Activity =>
Return the lines below that carry the word "billion".

Data for processing =>
━━━
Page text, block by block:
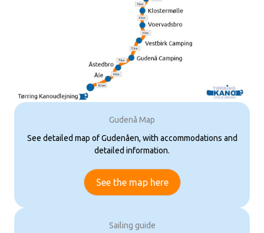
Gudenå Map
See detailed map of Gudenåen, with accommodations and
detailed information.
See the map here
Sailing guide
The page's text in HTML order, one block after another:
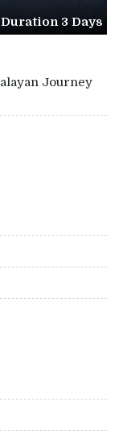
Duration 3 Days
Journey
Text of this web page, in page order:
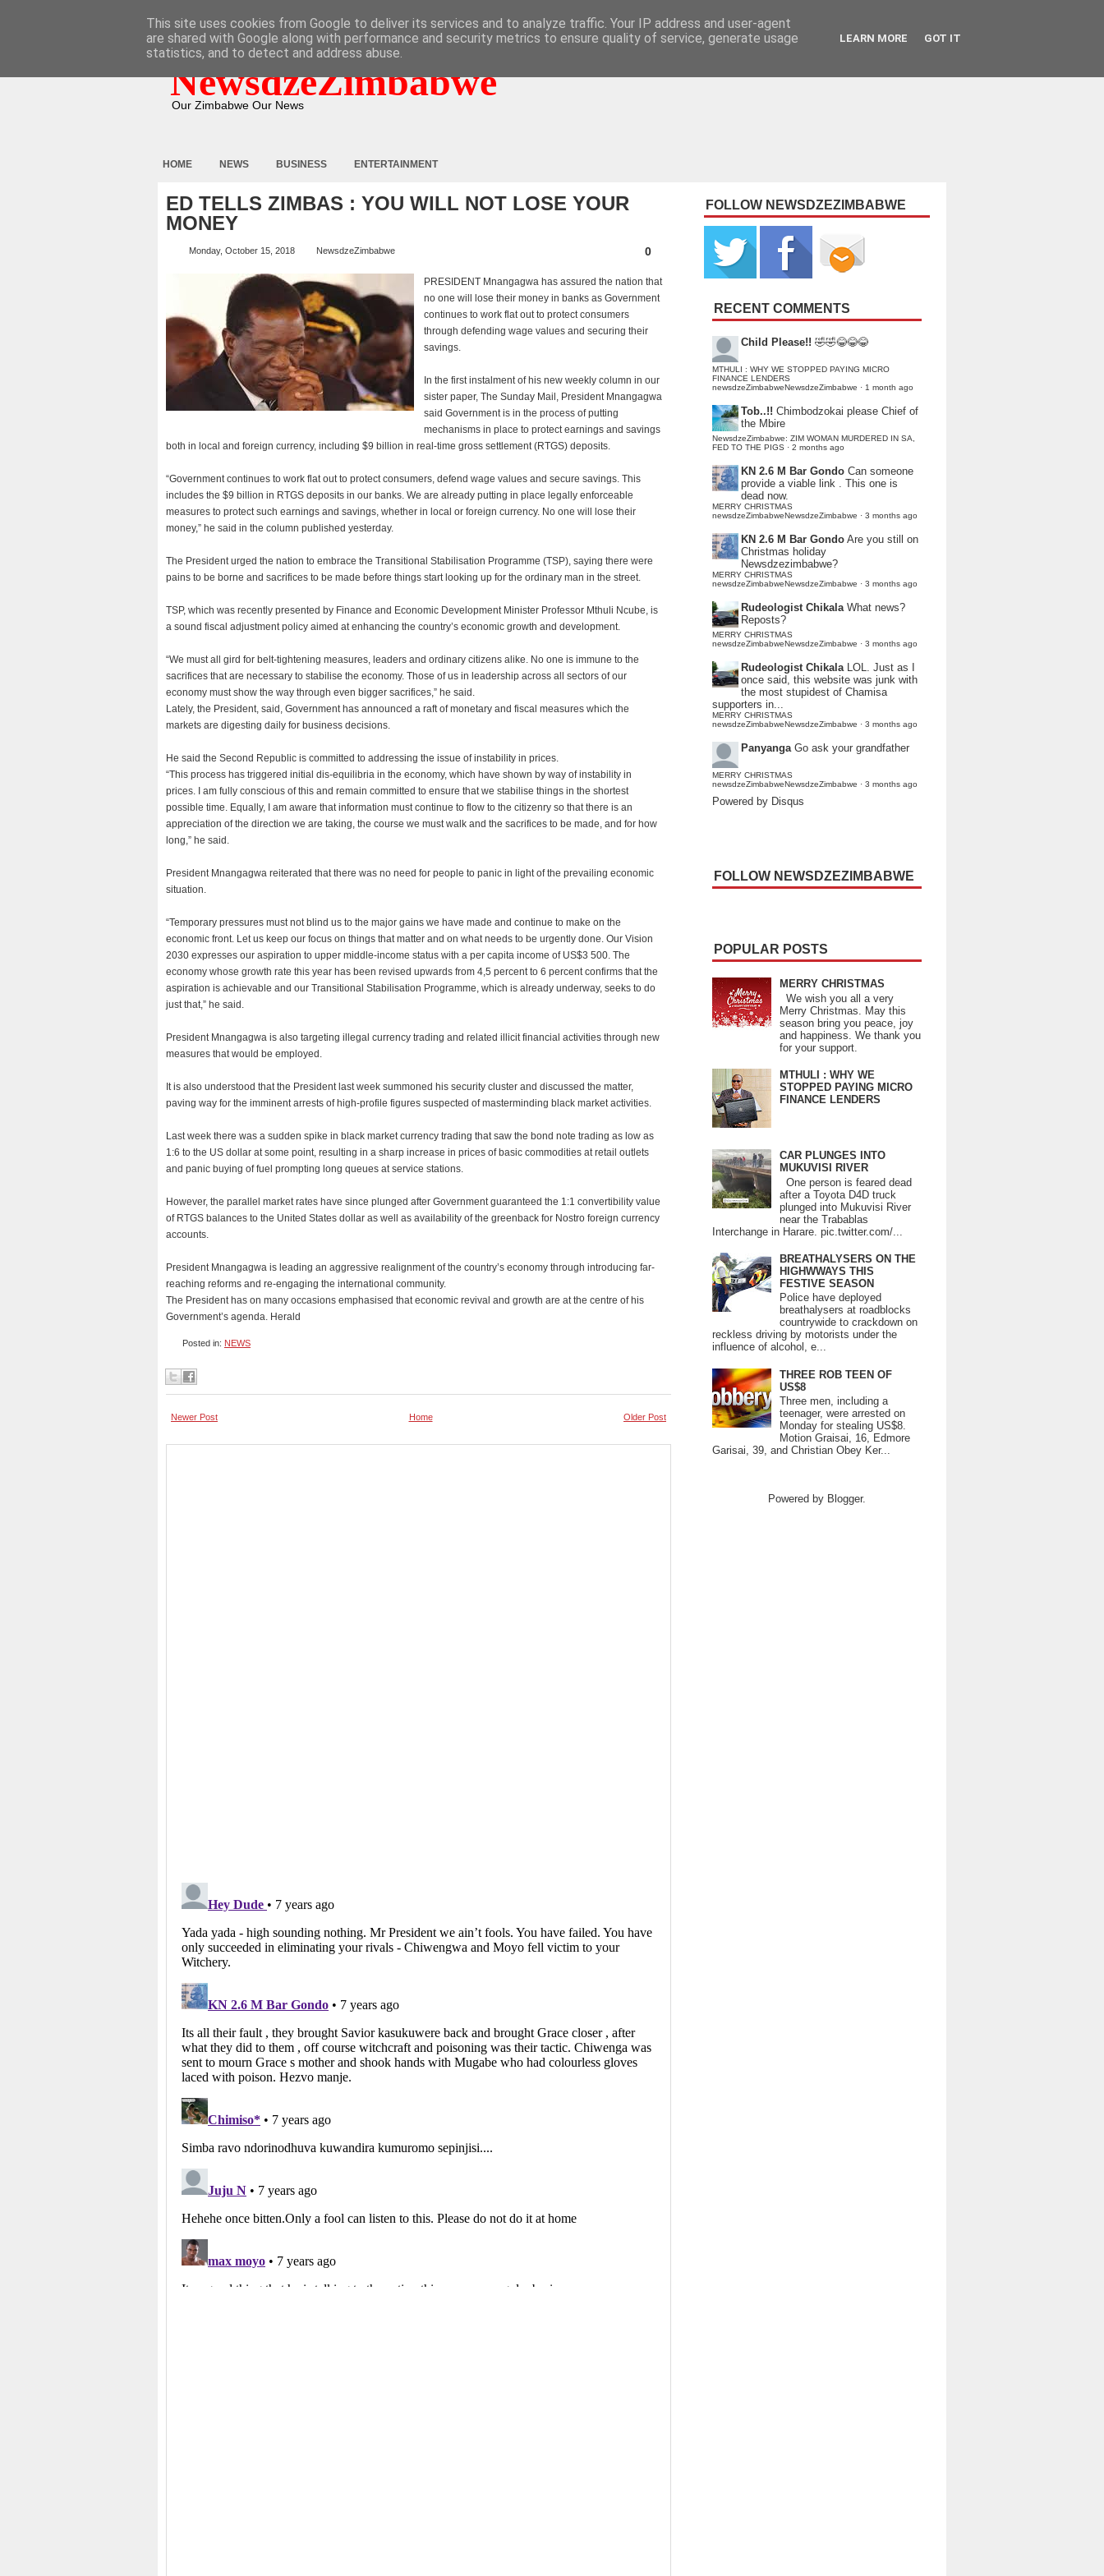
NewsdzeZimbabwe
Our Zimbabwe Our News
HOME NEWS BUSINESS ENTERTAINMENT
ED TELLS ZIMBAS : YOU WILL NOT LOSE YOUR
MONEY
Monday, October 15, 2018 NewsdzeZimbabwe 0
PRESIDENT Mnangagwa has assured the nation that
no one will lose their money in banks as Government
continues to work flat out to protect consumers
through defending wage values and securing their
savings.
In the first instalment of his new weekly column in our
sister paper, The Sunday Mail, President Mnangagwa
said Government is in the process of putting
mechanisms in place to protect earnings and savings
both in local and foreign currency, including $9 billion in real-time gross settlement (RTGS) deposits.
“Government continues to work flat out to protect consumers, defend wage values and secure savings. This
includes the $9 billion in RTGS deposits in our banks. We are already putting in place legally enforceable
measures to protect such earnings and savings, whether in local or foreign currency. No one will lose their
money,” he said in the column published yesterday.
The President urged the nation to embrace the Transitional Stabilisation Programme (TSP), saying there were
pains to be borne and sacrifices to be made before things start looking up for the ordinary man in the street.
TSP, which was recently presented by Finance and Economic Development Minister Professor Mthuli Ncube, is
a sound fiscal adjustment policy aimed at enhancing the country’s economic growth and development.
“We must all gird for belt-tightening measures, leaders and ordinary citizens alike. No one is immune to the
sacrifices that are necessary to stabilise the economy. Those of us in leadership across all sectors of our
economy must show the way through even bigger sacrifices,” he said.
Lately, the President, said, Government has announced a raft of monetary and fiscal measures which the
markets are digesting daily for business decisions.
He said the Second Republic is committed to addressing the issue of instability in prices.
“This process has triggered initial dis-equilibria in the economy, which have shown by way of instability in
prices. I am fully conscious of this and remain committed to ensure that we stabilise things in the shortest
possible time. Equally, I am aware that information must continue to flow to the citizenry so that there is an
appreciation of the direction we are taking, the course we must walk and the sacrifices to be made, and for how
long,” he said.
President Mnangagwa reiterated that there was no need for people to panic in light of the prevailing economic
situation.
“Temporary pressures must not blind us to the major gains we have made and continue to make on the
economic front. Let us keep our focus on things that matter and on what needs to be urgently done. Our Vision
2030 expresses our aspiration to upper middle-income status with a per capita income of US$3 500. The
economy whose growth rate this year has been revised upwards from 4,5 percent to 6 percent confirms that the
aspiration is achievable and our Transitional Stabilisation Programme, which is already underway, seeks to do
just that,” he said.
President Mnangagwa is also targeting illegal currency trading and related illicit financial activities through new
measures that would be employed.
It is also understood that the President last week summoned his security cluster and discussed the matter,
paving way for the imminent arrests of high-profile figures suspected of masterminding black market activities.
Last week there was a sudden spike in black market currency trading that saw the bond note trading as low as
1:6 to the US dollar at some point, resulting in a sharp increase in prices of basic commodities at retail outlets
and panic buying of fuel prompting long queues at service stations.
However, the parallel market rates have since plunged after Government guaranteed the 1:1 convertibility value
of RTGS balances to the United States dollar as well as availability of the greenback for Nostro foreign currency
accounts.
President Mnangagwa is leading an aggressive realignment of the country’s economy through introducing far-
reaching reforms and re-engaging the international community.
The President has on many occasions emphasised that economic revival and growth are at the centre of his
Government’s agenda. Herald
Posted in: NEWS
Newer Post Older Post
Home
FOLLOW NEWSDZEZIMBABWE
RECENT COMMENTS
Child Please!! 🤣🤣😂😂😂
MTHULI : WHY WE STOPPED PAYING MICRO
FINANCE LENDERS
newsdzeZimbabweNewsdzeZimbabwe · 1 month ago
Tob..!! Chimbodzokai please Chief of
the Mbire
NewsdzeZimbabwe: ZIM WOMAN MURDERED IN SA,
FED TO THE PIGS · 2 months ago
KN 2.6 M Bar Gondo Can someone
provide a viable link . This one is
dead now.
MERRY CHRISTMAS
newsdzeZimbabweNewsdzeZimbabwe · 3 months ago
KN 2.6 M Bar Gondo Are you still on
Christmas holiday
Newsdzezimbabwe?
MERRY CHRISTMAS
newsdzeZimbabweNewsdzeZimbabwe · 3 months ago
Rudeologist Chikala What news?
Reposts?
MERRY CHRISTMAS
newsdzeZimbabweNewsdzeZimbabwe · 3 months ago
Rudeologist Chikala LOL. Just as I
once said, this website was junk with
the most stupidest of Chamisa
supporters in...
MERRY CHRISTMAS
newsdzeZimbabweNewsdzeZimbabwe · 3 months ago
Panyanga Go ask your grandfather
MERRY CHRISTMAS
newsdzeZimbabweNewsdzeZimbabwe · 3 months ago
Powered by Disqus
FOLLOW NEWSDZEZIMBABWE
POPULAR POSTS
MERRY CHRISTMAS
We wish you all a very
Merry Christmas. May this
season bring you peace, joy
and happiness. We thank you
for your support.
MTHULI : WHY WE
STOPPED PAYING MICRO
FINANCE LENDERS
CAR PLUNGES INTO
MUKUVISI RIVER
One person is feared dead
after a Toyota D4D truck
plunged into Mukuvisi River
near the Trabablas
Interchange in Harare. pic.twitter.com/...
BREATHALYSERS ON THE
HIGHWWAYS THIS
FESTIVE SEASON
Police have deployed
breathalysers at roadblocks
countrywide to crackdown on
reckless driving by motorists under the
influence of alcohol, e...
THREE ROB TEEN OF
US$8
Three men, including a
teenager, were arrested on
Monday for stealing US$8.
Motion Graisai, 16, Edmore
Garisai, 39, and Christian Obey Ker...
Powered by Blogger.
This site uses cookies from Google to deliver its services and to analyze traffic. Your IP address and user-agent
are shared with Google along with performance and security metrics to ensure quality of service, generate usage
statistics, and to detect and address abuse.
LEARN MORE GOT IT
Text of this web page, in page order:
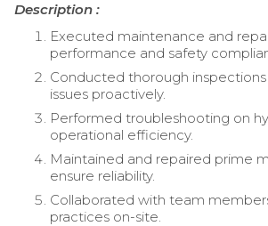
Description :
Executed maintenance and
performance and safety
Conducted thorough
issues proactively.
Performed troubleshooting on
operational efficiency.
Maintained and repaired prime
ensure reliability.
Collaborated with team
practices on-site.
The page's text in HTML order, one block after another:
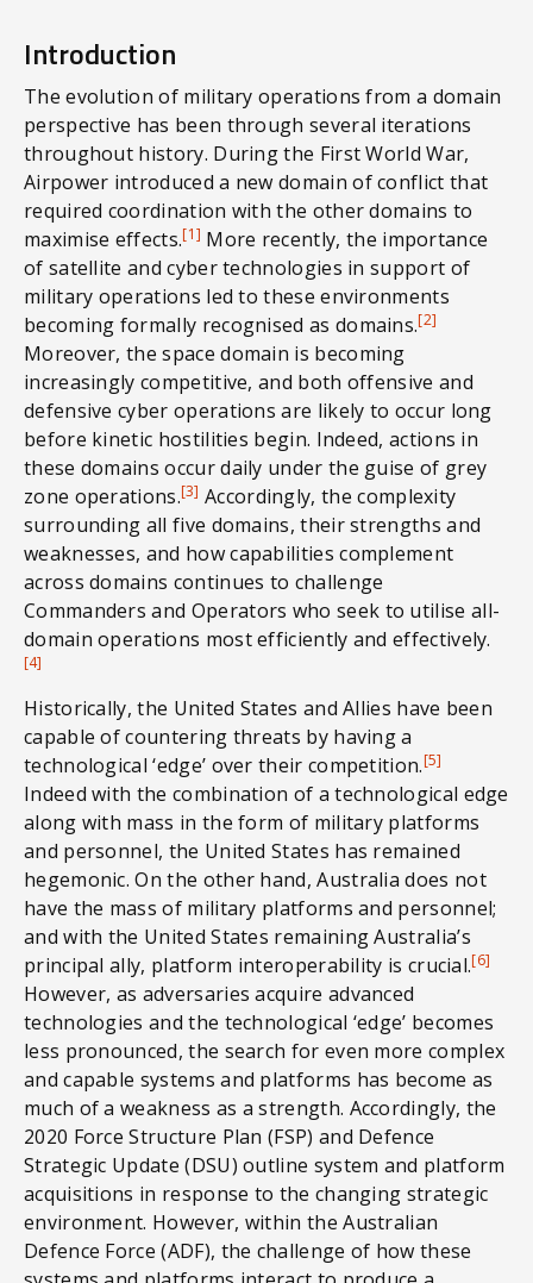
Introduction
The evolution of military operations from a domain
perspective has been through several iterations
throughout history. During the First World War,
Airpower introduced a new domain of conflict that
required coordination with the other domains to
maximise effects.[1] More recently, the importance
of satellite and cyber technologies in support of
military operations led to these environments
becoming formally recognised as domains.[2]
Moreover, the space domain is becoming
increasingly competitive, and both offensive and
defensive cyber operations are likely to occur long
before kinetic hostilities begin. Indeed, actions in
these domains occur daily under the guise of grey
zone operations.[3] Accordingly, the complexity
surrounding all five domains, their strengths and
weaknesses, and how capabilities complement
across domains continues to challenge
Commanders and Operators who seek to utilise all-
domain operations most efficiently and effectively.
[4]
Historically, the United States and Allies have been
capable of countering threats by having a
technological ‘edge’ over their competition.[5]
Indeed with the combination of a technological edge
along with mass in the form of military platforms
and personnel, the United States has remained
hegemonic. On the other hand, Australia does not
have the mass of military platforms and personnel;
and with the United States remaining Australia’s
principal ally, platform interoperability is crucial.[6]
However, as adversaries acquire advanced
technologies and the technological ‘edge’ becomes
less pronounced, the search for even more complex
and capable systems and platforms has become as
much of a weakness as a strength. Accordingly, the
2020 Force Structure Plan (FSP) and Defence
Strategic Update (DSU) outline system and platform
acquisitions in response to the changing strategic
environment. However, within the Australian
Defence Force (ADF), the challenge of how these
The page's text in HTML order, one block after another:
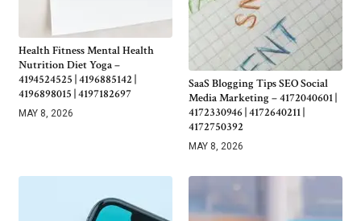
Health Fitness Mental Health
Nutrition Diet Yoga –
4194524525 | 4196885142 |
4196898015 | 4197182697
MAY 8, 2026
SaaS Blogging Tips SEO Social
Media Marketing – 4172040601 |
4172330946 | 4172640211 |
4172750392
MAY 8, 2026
━━━
Response for this exercise =>
both in local and foreign currency, including $9 billion in real-time gross settlement (RTGS) deposits.
includes the $9 billion in RTGS deposits in our banks. We are already putting in place legally enforceable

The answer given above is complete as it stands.